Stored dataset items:
<<<<
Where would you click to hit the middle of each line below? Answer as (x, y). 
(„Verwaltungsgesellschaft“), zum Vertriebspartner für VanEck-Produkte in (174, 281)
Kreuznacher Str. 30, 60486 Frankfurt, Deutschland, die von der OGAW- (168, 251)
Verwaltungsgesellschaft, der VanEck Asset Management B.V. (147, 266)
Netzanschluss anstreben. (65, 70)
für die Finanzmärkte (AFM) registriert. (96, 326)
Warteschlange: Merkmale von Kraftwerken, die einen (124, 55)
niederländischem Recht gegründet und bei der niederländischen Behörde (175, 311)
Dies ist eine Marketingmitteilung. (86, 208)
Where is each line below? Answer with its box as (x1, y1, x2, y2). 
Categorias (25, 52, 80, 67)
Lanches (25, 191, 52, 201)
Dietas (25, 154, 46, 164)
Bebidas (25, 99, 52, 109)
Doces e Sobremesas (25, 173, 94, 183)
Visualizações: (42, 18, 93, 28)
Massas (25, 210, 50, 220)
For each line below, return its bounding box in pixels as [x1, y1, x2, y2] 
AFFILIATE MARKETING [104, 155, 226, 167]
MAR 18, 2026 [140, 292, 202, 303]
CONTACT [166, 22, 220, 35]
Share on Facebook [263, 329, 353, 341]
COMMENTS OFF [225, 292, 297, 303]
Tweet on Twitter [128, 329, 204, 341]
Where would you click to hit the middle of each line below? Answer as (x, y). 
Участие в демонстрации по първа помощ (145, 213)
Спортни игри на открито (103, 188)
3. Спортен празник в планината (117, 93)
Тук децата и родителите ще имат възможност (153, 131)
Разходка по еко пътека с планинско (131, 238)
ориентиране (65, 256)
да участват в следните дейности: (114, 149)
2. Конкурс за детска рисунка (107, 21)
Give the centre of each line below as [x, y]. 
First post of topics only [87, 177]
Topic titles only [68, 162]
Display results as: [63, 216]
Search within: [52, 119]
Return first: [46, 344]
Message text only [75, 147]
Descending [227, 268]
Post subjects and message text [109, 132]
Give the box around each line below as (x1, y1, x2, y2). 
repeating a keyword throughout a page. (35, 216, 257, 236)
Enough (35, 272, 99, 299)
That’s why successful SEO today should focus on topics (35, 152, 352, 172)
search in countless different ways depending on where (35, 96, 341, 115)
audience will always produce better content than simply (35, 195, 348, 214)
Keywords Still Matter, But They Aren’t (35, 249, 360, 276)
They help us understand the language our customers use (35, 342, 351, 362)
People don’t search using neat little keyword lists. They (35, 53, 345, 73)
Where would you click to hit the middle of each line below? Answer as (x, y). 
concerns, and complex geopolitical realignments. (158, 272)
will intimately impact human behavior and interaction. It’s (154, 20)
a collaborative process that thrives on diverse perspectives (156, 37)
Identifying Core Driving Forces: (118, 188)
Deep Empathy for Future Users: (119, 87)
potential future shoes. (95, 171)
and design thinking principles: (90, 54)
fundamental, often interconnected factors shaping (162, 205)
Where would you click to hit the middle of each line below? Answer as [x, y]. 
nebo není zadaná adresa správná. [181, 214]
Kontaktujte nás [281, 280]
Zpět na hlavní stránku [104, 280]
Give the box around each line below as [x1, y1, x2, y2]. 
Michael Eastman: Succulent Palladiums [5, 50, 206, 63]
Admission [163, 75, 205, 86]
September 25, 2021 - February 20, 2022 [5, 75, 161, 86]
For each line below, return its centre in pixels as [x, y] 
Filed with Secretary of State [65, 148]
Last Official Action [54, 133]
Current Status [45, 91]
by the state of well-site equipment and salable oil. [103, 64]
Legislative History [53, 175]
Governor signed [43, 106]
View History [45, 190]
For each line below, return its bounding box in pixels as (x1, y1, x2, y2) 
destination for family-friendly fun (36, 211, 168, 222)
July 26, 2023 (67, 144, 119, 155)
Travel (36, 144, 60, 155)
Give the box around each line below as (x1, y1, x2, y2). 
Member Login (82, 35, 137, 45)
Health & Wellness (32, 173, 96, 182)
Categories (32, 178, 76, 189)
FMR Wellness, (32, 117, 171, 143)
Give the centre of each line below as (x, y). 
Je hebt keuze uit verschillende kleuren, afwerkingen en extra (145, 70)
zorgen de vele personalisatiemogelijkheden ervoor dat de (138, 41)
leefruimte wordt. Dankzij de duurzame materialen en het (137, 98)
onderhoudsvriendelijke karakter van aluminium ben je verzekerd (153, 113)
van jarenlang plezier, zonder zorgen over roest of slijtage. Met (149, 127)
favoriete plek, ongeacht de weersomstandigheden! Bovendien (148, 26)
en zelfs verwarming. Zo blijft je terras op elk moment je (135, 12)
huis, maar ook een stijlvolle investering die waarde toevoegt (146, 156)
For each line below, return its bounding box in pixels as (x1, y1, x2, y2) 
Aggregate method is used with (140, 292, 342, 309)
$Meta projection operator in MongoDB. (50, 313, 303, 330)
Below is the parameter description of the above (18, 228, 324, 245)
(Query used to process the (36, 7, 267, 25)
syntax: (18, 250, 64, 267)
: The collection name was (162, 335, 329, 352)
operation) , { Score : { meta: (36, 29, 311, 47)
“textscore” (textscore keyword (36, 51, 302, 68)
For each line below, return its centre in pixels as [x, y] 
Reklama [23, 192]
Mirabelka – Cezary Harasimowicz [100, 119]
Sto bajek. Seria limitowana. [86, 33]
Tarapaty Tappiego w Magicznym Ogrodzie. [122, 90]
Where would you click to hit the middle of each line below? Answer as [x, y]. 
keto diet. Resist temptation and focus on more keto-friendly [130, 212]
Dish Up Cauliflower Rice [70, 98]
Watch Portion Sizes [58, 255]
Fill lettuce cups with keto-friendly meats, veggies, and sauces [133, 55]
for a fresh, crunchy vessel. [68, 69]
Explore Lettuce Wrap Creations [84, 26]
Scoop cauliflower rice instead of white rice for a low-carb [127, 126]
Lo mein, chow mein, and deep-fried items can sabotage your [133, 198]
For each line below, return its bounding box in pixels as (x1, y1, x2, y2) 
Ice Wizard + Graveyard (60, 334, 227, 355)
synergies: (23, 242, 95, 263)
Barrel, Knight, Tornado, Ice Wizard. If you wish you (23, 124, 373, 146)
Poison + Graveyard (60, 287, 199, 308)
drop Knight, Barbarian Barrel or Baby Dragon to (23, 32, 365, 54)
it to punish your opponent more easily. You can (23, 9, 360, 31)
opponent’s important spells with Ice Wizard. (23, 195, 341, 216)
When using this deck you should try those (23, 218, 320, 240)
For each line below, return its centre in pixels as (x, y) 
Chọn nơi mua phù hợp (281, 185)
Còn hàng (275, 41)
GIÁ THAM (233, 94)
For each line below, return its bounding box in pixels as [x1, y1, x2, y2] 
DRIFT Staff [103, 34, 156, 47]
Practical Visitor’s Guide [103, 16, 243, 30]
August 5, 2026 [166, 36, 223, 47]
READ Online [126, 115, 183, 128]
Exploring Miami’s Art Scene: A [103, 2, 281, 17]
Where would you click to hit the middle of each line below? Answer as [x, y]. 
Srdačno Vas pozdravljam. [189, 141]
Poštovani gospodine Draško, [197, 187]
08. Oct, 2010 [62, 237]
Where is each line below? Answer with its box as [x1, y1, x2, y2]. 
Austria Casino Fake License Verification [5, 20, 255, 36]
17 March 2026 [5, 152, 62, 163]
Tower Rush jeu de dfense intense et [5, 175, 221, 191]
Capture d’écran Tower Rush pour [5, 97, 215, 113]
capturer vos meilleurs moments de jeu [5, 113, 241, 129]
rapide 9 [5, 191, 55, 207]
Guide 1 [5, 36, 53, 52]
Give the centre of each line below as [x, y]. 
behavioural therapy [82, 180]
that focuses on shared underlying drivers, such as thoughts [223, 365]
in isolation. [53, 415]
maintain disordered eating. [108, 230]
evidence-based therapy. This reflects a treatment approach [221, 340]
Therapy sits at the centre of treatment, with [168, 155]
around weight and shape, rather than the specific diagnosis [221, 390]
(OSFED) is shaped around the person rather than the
>>>>
▸ **To do**
Give back precisely the lines above that start at the line containing "Dies ist eine Marketingmitteilung. (86, 208)" and end at the line containing "Share on Facebook [263, 329, 353, 341]", inclusive. No other lines belong in the output.

▸ **Result of this task**
Dies ist eine Marketingmitteilung. (86, 208)
Where is each line below? Answer with its box as (x1, y1, x2, y2). 
Categorias (25, 52, 80, 67)
Lanches (25, 191, 52, 201)
Dietas (25, 154, 46, 164)
Bebidas (25, 99, 52, 109)
Doces e Sobremesas (25, 173, 94, 183)
Visualizações: (42, 18, 93, 28)
Massas (25, 210, 50, 220)
For each line below, return its bounding box in pixels as [x1, y1, x2, y2] 
AFFILIATE MARKETING [104, 155, 226, 167]
MAR 18, 2026 [140, 292, 202, 303]
CONTACT [166, 22, 220, 35]
Share on Facebook [263, 329, 353, 341]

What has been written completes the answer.